Response to treatment with a short-acting beta-2 agonist (SABA)
Reversible bronchoconstriction is a hallmark feature of asthma, and the initial response to bronchodilator therapy can be a useful guide to the accuracy of asthma as the diagnosis when objective confirmation is not possible.[59] A lack of response to SABA can indicate a severe asthma exacerbation, but should also prompt consideration of other diagnoses (e.g., recurrent viral wheeze), especially if seen in the context of stable, well-controlled asthma or as a first presentation of asthma-like symptoms.[60]
Initial investigations depending on severity
Oxygen saturation measured by pulse oximetry (SpO₂)
SpO₂ should be measured immediately.[7]
Significant hypoxaemia with an SpO₂ <90% is infrequent and, if present, represents severe airflow limitation and a severe or life-threatening exacerbation.
Pulse oximetry may overestimate oxygen saturation in people with dark skin colour.[7]
Reproducible spirometry and PEF
Rarely used during the initial assessment or monitoring of acute asthma exacerbations in children because they are difficult to assess, especially in young children, and stay normal in many attacks.
They may be useful in identifying alternative diagnoses in the differential.
If attempted, measurement should be performed with the patient seated and the best value of three attempts taken.
The degree of reduction in PEF, expressed as a percentage of the predicted value, reflects exacerbation severity. For children aged 6-11 years, a PEF >50% best or predicted indicates a mild or moderate exacerbation and a PEF ≤50% best or predicted indicates a severe or life-threatening exacerbation.[7]
Blood gases
Arterial blood gases (ABGs) are rarely measured in children and are reserved for life-threatening exacerbations.[7]
Free-flowing venous blood gases, taken at the time of intravenous cannulation, provide an approximation of partial pressure of carbon dioxide (PaCO₂).[61]
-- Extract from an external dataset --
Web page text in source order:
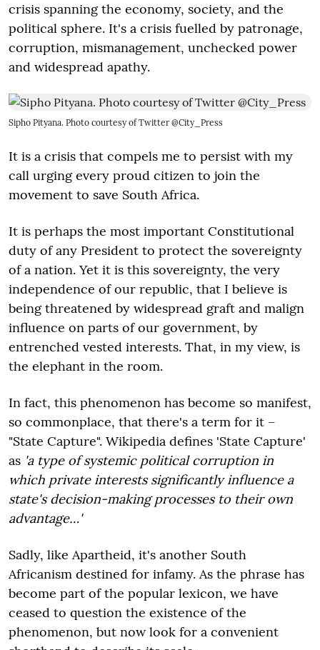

The typical finding is of low PaCO₂ due to pronounced tachypnoea initially (i.e., increased minute ventilation), but PaCO₂ can also be elevated in children with impending respiratory arrest.
Impending exhaustion and respiratory failure is associated with CO₂ retention
Other investigations
Chest x-ray is not indicated routinely. Its main use, to exclude other diagnoses, is indicated in patients presenting with their first episode of asthma, particularly if clinical features are atypical, and in patients with severe exacerbations who have had an atypical response to initial treatment. It is also indicated to assess focal signs on examination suggestive of pneumonia or pneumothorax.[7]
The chest x-ray is often normal, but findings may include hyper-inflation (in uncomplicated asthma), pneumothorax, atelectasis, pneumonia, or lobar collapse with consolidation.
Fractional exhaled nitric oxide (FeNO) is not currently recommended for assessing exacerbation severity or guiding acute asthma treatment.[7][55]
Where the equipment is available, NICE recommends FeNO as part of the initial treatment and assessment of acutely unwell children, but this recommendation is not consistent across current international guidelines.[62]